(Article de décembre 2021)
Héritière d’une tradition millénaire, Elsa Falempin fait partie du cercle très fermé des enlumineurs de France. Cette outreloise de 26 ans passionnée fait découvrir son métier d’art et d’artisanat exceptionnel.
► Comment définissez-vous l’enluminure ?
On pourrait comparer l’enluminure du Moyen-Age aux illustrations d’aujourd’hui. Leur rôle était de permettre la compréhension du texte par le plus grand nombre, même pour ceux qui ne savaient pas lire, et ils étaient très majoritaires à l’époque. Les premières enluminures sont apparues au Vème siècle. Il existe de multiples courants d’enluminures selon les époques, les pays, comme l’art carolingien, mérovingien répandu en France, en Allemagne ou l’art insulaire pratiqué en Irlande, en Écosse, etc. Ils se caractérisent par la diversité des couleurs, l’élaboration du dessin, des personnages, la présence d’entrelacs.
► Comment vous est venue l’idée d’en faire votre métier ?
Avec le bac que j’avais choisi, je me destinais à des métiers de la relation d’aide ou de la santé. Mais j’ai vite su que ça n’était pas pour moi. Passionnée d’histoire, j’ai voulu faire une licence à Boulogne. Mais ça ne me plaisait pas beaucoup. Comme me l’a judicieusement fait remarquer mon père à l’époque, je suis plutôt manuelle, créative :
j’ai toujours aimé coudre ou tricoter avec mes grands-mères. En cherchant sur internet ce que je pouvais faire, je suis tombée sur le site de l’institut Supérieur européen de l’enluminure et du manuscrit d’Angers. J’ai eu un véritable coup de coeur. Plus je m’y intéressais, plus j’aimais. L’entrée se faisait sur entretien : ma motivation a été la clé.
► Quelles compétences faut-il pour faire de l’enluminure ?
En deux ans d’études, nous plongeons dans l’histoire du Moyen-Age, nous apprenons la technique : la calligraphie, le respect du dessins, la précision des couleurs, des traits, la peinture et les spécificités techniques de l’époque comme l’utilisation du parchemin (peau de chèvre), des pigments naturels ou synthétiques ou encore la pose d’or, etc.
Ma période de prédilection est l’art roman. Plus largement, faire de l’enluminure exige de la concentration, de la rigueur, de la précision, de la patience.
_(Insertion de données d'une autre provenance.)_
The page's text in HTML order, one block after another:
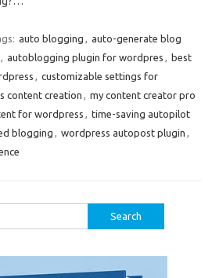
auto blogging
auto-generate blog
autoblogging plugin for wordpres
best
customizable settings for
content creation
my content creator pro
for wordpress
time-saving autopilot
blogging wordpress autopost plugin
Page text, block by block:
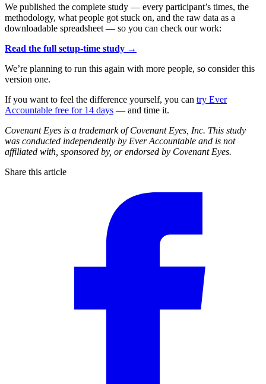
We published the complete study — every participant’s times, the
methodology, what people got stuck on, and the raw data as a
downloadable spreadsheet — so you can check our work:
Read the full setup-time study →
We’re planning to run this again with more people, so consider this
version one.
If you want to feel the difference yourself, you can try Ever
Accountable free for 14 days — and time it.
Covenant Eyes is a trademark of Covenant Eyes, Inc. This study
was conducted independently by Ever Accountable and is not
affiliated with, sponsored by, or endorsed by Covenant Eyes.
Share this article
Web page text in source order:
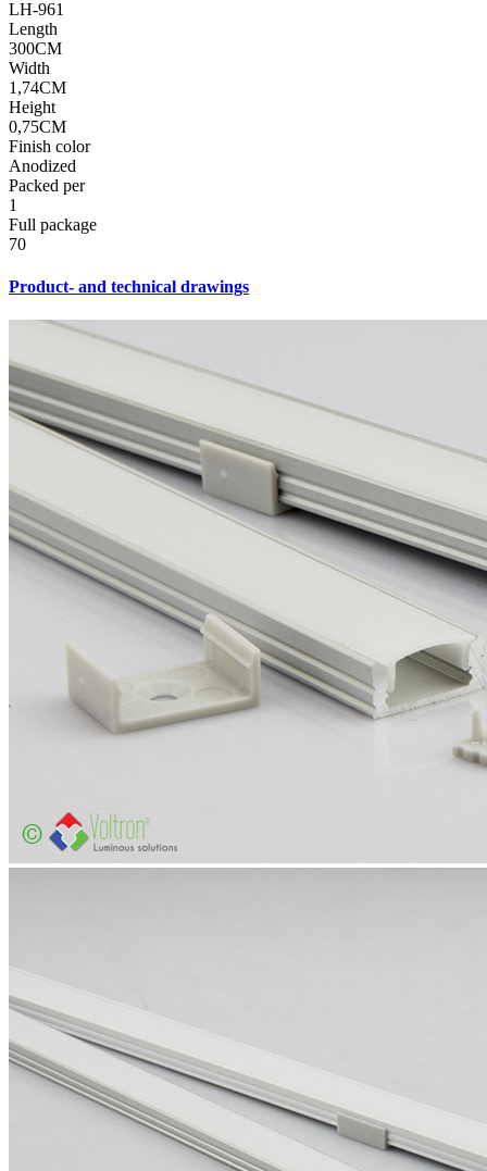
LH-961
Length
300CM
Width
1,74CM
Height
0,75CM
Finish color
Anodized
Packed per
1
Full package
70
Product- and technical drawings
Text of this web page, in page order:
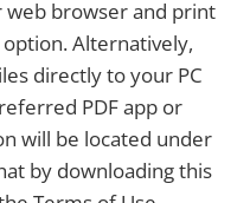
web browser and print
Alternatively,
directly to your PC
PDF app or
will be located under
by downloading this
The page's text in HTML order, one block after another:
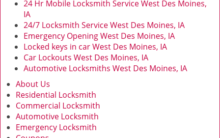
24 Hr Mobile Locksmith Service West Des Moines,
IA
24/7 Locksmith Service West Des Moines, IA
Emergency Opening West Des Moines, IA
Locked keys in car West Des Moines, IA
Car Lockouts West Des Moines, IA
Automotive Locksmiths West Des Moines, IA
About Us
Residential Locksmith
Commercial Locksmith
Automotive Locksmith
Emergency Locksmith
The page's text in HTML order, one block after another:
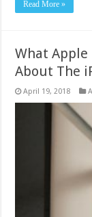
Read More »
What Apple
About The
April 19, 2018
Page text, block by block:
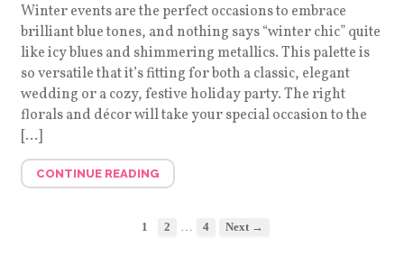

► Quel est votre rôle en tant qu’enlumineur de France ?
Aujourd’hui, on ne restaure plus les manuscrits. Quand un musée ou une institution souhaite faire une exposition, nous pouvons réaliser un facsimile de ce manuscrit dans le respect de l’original. Mais j’aime aussi faire connaître l’art de l’enluminure. Cela se fait par des stages de découverte par exemple. Les gens sont épatés de voir qu’ils sont capables de cela, c’est très gratifiant. J’interviens aussi dans les écoles, les collèges : l’enluminure fait partie de notre histoire, de notre patrimoine ! C’est formidable que les enfants puissent se l’approprier ! C’est aussi un métier de création : je crée des enluminures du XXIème siècle. J’ai par exemple été sollicitée pour faire une enluminure à l’occasion de noces de platine, je crée des cartes postales, des illustrations, etc.